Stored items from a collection
● ● ● ● ●

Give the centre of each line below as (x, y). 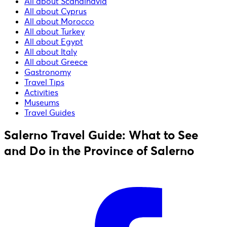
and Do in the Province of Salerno (99, 151)
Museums (42, 102)
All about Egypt (54, 41)
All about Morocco (59, 21)
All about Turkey (54, 31)
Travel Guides (50, 112)
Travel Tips (44, 82)
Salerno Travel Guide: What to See (101, 135)
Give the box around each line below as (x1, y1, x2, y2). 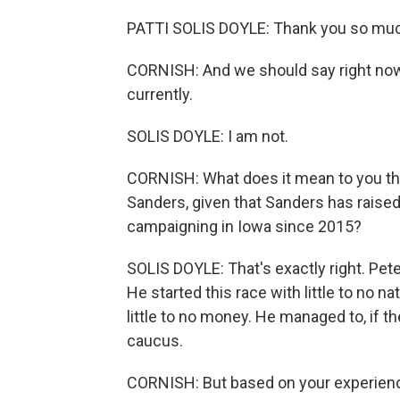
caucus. (127, 331, 183, 350)
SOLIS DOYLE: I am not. (127, 127, 288, 146)
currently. (127, 85, 193, 104)
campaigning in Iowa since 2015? (127, 217, 362, 236)
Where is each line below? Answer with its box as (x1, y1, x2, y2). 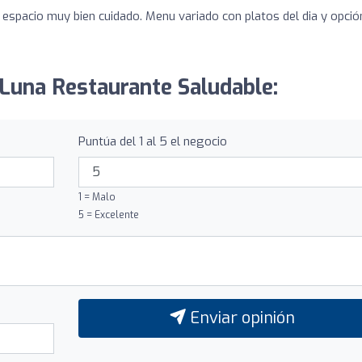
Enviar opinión (185, 306, 295, 329)
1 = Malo (78, 190, 116, 204)
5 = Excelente (78, 208, 139, 221)
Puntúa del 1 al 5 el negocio (78, 133, 227, 149)
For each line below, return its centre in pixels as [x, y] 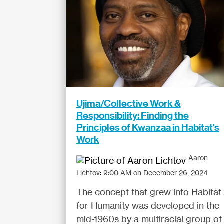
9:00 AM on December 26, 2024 [155, 173]
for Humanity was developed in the [148, 205]
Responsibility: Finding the [132, 115]
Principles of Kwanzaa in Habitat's [148, 127]
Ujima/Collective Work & [128, 103]
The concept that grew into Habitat [149, 192]
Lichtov [88, 173]
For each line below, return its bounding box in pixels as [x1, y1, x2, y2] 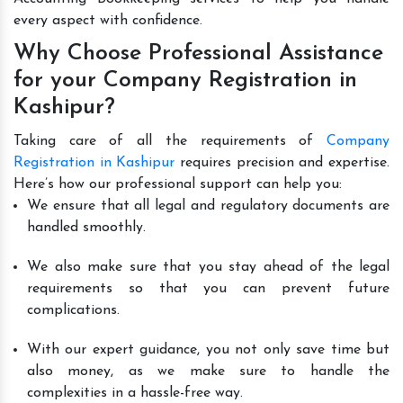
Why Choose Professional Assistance [13, 41, 383, 65]
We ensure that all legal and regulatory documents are [27, 198, 390, 213]
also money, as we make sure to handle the [27, 363, 390, 379]
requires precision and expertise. [175, 155, 390, 170]
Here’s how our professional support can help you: [13, 176, 342, 192]
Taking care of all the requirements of [13, 133, 327, 148]
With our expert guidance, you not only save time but [27, 342, 390, 357]
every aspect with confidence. [13, 13, 202, 28]
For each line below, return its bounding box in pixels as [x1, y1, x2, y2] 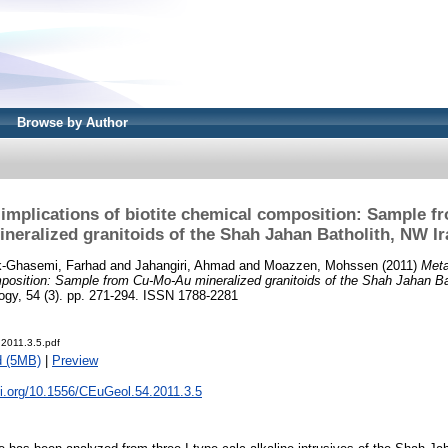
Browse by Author [17, 115, 128, 130]
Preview [52, 353, 98, 369]
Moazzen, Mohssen [264, 257, 378, 273]
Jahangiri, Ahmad [135, 257, 235, 273]
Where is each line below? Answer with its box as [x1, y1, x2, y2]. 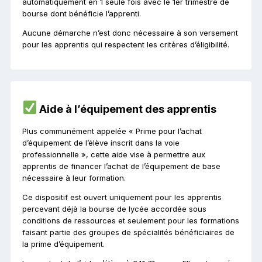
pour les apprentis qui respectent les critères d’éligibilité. [22, 40, 229, 50]
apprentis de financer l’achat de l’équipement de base [22, 161, 220, 171]
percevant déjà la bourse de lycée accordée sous [22, 204, 206, 213]
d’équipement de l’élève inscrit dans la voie [22, 137, 180, 147]
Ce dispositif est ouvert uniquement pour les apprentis [22, 192, 222, 202]
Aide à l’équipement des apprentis [37, 102, 217, 115]
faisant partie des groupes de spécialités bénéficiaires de [22, 227, 235, 237]
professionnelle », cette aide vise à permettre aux [22, 149, 205, 159]
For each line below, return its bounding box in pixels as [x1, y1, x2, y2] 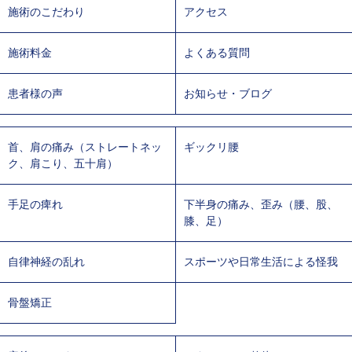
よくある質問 [184, 46, 250, 59]
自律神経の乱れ [8, 255, 85, 268]
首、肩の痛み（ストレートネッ [8, 140, 162, 153]
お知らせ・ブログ [184, 86, 272, 100]
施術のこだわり [8, 5, 85, 18]
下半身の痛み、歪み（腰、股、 [184, 197, 338, 211]
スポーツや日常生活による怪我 [184, 255, 338, 268]
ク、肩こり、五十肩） [8, 156, 118, 170]
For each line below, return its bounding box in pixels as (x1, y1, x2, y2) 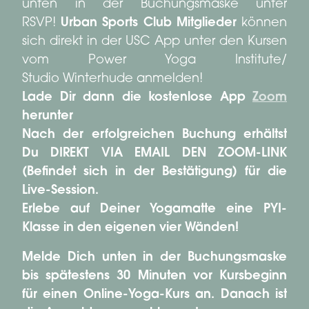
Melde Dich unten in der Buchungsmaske (22, 252, 287, 265)
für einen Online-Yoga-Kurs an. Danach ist (22, 289, 287, 302)
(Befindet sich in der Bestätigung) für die (22, 166, 287, 179)
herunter (22, 110, 73, 123)
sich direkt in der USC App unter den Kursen (22, 36, 287, 49)
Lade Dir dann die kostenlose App (22, 92, 252, 105)
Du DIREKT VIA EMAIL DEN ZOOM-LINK (22, 148, 287, 161)
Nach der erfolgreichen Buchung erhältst (22, 129, 287, 142)
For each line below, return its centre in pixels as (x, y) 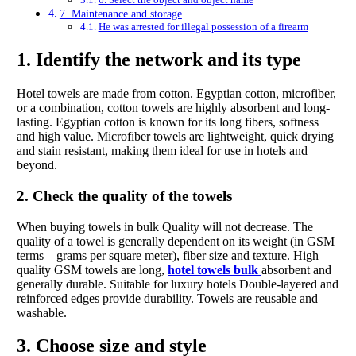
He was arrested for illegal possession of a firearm (203, 27)
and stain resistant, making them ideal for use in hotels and (162, 151)
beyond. (37, 165)
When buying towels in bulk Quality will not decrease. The (165, 226)
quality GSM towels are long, (92, 269)
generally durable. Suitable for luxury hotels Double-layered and (178, 284)
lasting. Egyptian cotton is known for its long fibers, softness (168, 122)
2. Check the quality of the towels (124, 195)
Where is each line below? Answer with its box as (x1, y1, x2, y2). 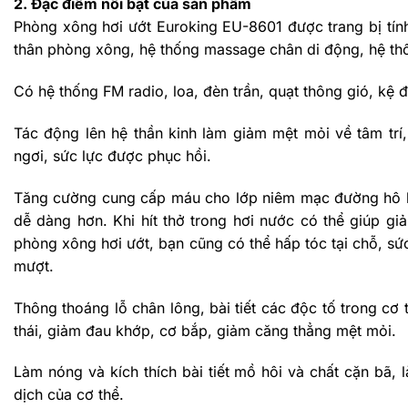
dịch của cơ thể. (14, 385, 124, 404)
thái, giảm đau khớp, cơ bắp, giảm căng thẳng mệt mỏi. (14, 321, 396, 340)
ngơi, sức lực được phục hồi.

● ● ● ● ●

Work instructions:
Repeat only the lines from the one holding "When buying towels" through the last line of the data, inclusive. Keep the pictures out.

Solution to the problem:
When buying towels in bulk Quality will not decrease. The (165, 226)
quality GSM towels are long, (92, 269)
generally durable. Suitable for luxury hotels Double-layered and (178, 284)
lasting. Egyptian cotton is known for its long fibers, softness (168, 122)
2. Check the quality of the towels (124, 195)
Where is each line below? Answer with its box as (x1, y1, x2, y2). 
dịch của cơ thể. (14, 385, 124, 404)
thái, giảm đau khớp, cơ bắp, giảm căng thẳng mệt mỏi. (14, 321, 396, 340)
ngơi, sức lực được phục hồi.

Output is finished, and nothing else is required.